▸ THE INPUT
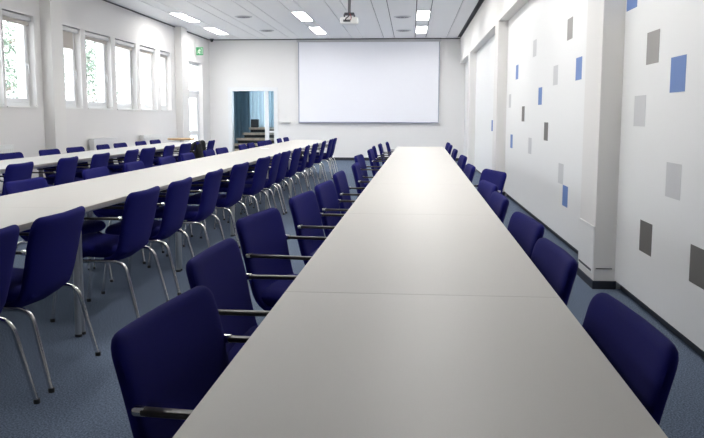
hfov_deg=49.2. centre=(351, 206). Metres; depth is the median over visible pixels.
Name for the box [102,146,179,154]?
conference table
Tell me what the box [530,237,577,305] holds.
armchair
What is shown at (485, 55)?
wall panel
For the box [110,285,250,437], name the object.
armchair
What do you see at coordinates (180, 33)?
pillar
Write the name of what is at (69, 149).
armchair
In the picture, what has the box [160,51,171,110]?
window
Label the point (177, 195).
armchair
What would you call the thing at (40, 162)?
conference table
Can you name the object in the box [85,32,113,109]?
window
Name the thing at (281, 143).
conference table
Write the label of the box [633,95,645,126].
rectangle
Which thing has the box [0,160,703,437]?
floor
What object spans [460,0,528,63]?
beam
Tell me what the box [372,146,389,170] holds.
armchair
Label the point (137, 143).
armchair
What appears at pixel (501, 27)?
pillar
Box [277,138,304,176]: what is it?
armchair
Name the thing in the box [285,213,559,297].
conference table
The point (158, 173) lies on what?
conference table
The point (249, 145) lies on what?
armchair
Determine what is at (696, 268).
rectangle
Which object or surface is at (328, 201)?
armchair
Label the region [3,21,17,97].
tree
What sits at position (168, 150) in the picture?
armchair
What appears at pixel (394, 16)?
ceiling vent
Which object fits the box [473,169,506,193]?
armchair
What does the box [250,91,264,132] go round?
curtain
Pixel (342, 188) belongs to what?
armchair
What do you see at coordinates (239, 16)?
ceiling vent
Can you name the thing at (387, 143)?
armchair
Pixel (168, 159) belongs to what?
armchair
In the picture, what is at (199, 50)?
exit sign
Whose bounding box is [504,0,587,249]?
wall panel
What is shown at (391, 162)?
conference table
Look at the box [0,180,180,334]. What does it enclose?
conference table
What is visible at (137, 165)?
armchair
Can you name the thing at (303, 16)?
recessed light
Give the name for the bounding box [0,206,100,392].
armchair
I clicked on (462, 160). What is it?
armchair
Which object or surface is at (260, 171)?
armchair
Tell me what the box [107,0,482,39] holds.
ceiling
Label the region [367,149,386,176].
armchair
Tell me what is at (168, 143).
conference table
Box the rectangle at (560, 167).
[558,163,563,184]
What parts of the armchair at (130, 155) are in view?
backrest
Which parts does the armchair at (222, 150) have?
backrest
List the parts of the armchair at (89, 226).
leg, backrest, seat, leg
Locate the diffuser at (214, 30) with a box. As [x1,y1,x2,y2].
[205,28,225,33]
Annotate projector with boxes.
[340,0,358,24]
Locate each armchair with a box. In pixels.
[0,152,54,184]
[0,161,33,247]
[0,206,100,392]
[0,225,39,403]
[4,177,113,281]
[32,156,77,186]
[39,149,82,177]
[50,186,168,321]
[55,152,109,181]
[66,146,113,171]
[82,166,164,263]
[96,144,122,169]
[101,177,193,294]
[108,149,138,174]
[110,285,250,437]
[111,147,155,171]
[113,142,127,163]
[124,161,192,236]
[135,141,157,164]
[138,145,174,166]
[147,168,224,267]
[150,139,177,158]
[154,143,190,164]
[158,156,217,229]
[181,152,228,219]
[182,162,248,248]
[186,238,296,363]
[203,149,250,209]
[206,140,214,149]
[214,156,270,228]
[215,147,259,203]
[235,153,284,214]
[236,208,326,317]
[238,144,276,193]
[244,150,291,213]
[247,142,282,187]
[257,141,286,185]
[259,147,302,203]
[264,140,295,178]
[274,145,311,196]
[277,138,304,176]
[283,143,319,190]
[289,191,344,264]
[295,141,327,183]
[305,139,333,178]
[310,138,337,175]
[314,180,355,236]
[333,170,365,213]
[351,162,372,196]
[354,154,381,197]
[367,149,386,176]
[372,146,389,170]
[378,143,392,164]
[386,142,392,156]
[447,144,452,154]
[451,149,457,160]
[457,155,466,171]
[463,163,475,182]
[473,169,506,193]
[477,180,497,203]
[488,191,508,222]
[507,212,544,257]
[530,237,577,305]
[582,292,678,424]
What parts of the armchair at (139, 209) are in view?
leg, leg, seat rail, armrest, armrest, seat, leg, backrest, leg
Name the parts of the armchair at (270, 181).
seat, leg, backrest, leg
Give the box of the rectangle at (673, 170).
[665,162,681,200]
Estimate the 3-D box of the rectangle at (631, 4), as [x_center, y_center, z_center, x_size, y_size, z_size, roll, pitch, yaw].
[1.907,-1.443,5.234,0.002,0.200,0.250,1,7,4]
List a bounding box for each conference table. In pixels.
[0,156,91,176]
[0,166,6,173]
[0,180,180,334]
[0,207,82,336]
[41,150,140,176]
[88,166,233,270]
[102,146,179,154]
[140,142,207,155]
[161,157,267,235]
[172,292,667,437]
[208,150,291,208]
[244,146,307,197]
[266,142,321,187]
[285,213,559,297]
[286,140,330,172]
[346,184,495,214]
[369,168,472,184]
[381,158,459,167]
[389,151,451,157]
[394,147,446,151]
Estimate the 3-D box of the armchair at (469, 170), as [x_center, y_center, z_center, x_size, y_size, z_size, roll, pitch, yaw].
[0.892,0.000,7.364,0.579,0.797,0.572,0,7,2]
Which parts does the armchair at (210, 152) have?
backrest
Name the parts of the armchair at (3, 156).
backrest, seat
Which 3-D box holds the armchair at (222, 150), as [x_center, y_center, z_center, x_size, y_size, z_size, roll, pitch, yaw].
[-1.678,-0.458,11.255,0.579,0.797,0.572,1,7,7]
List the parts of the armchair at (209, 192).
leg, armrest, seat, leg, backrest, leg
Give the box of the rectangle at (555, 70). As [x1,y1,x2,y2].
[553,65,557,84]
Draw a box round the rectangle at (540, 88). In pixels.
[538,87,541,104]
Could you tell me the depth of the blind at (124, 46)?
15.75 m
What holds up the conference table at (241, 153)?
on the floor
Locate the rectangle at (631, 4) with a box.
[626,0,636,11]
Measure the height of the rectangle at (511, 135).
0.200 m
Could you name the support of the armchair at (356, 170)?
on the floor
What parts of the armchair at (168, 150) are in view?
backrest
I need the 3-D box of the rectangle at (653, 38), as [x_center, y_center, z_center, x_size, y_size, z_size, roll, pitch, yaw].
[1.867,-0.987,4.775,0.002,0.200,0.250,1,7,4]
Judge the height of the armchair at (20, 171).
0.797 m
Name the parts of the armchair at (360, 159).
backrest
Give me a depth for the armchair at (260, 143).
14.11 m
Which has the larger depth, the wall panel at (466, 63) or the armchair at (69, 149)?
the wall panel at (466, 63)
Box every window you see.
[2,10,37,107]
[63,26,83,108]
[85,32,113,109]
[115,39,137,109]
[140,46,157,110]
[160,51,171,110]
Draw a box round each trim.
[103,0,208,39]
[214,38,459,39]
[460,0,483,37]
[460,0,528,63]
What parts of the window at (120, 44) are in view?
sash
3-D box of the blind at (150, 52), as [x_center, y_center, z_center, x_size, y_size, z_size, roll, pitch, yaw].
[-4.565,-3.401,16.983,0.013,0.070,1.006,1,7,4]
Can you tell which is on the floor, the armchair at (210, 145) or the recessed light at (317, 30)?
the armchair at (210, 145)
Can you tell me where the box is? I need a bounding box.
[251,119,258,126]
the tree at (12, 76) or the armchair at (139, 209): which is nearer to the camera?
the armchair at (139, 209)
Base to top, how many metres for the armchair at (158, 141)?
0.797 m
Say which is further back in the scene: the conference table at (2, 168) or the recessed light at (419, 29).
the recessed light at (419, 29)
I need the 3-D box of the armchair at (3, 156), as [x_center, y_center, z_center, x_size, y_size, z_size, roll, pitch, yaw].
[-4.016,-0.266,9.569,0.579,0.797,0.572,1,7,7]
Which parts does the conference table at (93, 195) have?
leg, leg, under frame, leg
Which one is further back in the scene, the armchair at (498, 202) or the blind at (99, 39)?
the blind at (99, 39)
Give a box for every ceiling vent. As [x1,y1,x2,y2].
[235,15,251,17]
[394,16,410,17]
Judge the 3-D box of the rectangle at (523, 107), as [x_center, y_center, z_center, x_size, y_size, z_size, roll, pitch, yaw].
[2.286,-1.235,10.277,0.002,0.200,0.250,1,7,4]
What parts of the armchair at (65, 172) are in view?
backrest
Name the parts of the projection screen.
mount rail
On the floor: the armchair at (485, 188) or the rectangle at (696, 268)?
the armchair at (485, 188)
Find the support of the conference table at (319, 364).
on the floor
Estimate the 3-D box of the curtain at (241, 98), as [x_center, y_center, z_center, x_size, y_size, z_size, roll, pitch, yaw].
[-3.759,-3.327,26.016,0.610,2.830,0.098,1,7,4]
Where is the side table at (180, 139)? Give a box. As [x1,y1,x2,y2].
[167,138,194,141]
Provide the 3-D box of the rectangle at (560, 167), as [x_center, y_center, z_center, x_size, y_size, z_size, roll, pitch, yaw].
[2.079,-0.326,7.663,0.002,0.200,0.250,1,7,4]
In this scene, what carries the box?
on the staircase
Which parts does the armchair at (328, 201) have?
backrest, armrest, armrest
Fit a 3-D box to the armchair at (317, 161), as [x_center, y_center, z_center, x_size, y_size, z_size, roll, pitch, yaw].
[-0.758,-0.834,14.492,0.579,0.797,0.572,0,7,1]
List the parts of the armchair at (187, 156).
backrest, seat
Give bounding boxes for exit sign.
[195,47,202,54]
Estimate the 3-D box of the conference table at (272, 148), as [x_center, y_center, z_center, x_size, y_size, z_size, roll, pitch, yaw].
[-1.235,-0.594,12.695,0.800,0.735,1.860,1,7,5]
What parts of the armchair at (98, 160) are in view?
seat, backrest
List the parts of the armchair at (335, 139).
backrest
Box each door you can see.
[189,62,199,140]
[228,87,277,151]
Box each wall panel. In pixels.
[463,61,467,155]
[474,35,494,172]
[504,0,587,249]
[614,0,703,350]
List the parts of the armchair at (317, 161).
seat, backrest
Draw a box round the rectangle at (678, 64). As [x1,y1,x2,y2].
[670,54,686,92]
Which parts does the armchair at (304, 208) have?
backrest, armrest, armrest
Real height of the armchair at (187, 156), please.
0.797 m
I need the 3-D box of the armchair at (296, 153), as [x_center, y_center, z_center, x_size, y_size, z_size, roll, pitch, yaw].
[-1.020,-0.456,11.242,0.579,0.797,0.572,1,7,6]
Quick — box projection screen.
[297,38,440,122]
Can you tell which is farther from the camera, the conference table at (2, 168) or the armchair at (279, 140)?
the armchair at (279, 140)
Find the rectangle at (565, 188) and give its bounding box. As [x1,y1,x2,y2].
[562,185,567,206]
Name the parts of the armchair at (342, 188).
backrest, armrest, armrest
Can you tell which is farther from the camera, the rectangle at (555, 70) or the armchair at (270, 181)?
the armchair at (270, 181)
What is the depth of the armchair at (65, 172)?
8.48 m
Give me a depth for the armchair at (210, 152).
10.51 m
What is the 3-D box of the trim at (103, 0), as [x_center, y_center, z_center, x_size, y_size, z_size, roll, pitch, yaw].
[-5.029,-3.340,9.814,0.022,0.024,24.644,1,7,4]
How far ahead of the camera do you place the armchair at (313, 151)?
13.02 m
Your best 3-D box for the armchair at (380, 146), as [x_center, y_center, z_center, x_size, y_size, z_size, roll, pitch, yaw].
[0.708,-0.657,12.995,0.579,0.797,0.572,1,7,4]
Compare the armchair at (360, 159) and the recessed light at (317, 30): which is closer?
the armchair at (360, 159)
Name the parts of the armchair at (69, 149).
backrest, seat
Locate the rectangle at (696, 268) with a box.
[689,244,703,289]
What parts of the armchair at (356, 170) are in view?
backrest
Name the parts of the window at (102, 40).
sash, sill
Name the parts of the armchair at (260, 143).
backrest
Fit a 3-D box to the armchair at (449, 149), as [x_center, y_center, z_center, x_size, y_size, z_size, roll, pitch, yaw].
[1.373,-0.615,12.646,0.579,0.797,0.572,1,7,4]
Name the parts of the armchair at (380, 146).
backrest
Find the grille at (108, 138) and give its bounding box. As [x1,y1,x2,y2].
[89,137,117,139]
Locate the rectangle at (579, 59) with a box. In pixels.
[575,56,581,80]
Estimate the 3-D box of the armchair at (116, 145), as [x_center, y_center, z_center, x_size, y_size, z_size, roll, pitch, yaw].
[-3.739,-0.686,13.182,0.579,0.797,0.572,1,7,5]
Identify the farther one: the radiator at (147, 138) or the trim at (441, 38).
the trim at (441, 38)
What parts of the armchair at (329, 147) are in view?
seat, backrest
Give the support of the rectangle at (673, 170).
attached to the wall panel at (673, 131)
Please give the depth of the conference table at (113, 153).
10.68 m
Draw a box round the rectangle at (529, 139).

▸ THE TASK
Taking the line that contains "What is the depth" as the starting point, copy every line through the end of the listing exactly, and write nothing further.

▸ WRITTEN SOLUTION
What is the depth of the armchair at (65, 172)?
8.48 m
Give me a depth for the armchair at (210, 152).
10.51 m
What is the 3-D box of the trim at (103, 0), as [x_center, y_center, z_center, x_size, y_size, z_size, roll, pitch, yaw].
[-5.029,-3.340,9.814,0.022,0.024,24.644,1,7,4]
How far ahead of the camera do you place the armchair at (313, 151)?
13.02 m
Your best 3-D box for the armchair at (380, 146), as [x_center, y_center, z_center, x_size, y_size, z_size, roll, pitch, yaw].
[0.708,-0.657,12.995,0.579,0.797,0.572,1,7,4]
Compare the armchair at (360, 159) and the recessed light at (317, 30): which is closer?
the armchair at (360, 159)
Name the parts of the armchair at (69, 149).
backrest, seat
Locate the rectangle at (696, 268) with a box.
[689,244,703,289]
What parts of the armchair at (356, 170) are in view?
backrest
Name the parts of the window at (102, 40).
sash, sill
Name the parts of the armchair at (260, 143).
backrest
Fit a 3-D box to the armchair at (449, 149), as [x_center, y_center, z_center, x_size, y_size, z_size, roll, pitch, yaw].
[1.373,-0.615,12.646,0.579,0.797,0.572,1,7,4]
Name the parts of the armchair at (380, 146).
backrest
Find the grille at (108, 138) and give its bounding box. As [x1,y1,x2,y2].
[89,137,117,139]
Locate the rectangle at (579, 59) with a box. In pixels.
[575,56,581,80]
Estimate the 3-D box of the armchair at (116, 145), as [x_center, y_center, z_center, x_size, y_size, z_size, roll, pitch, yaw].
[-3.739,-0.686,13.182,0.579,0.797,0.572,1,7,5]
Identify the farther one: the radiator at (147, 138) or the trim at (441, 38).
the trim at (441, 38)
What parts of the armchair at (329, 147) are in view?
seat, backrest
Give the support of the rectangle at (673, 170).
attached to the wall panel at (673, 131)
Please give the depth of the conference table at (113, 153).
10.68 m
Draw a box round the rectangle at (529, 139).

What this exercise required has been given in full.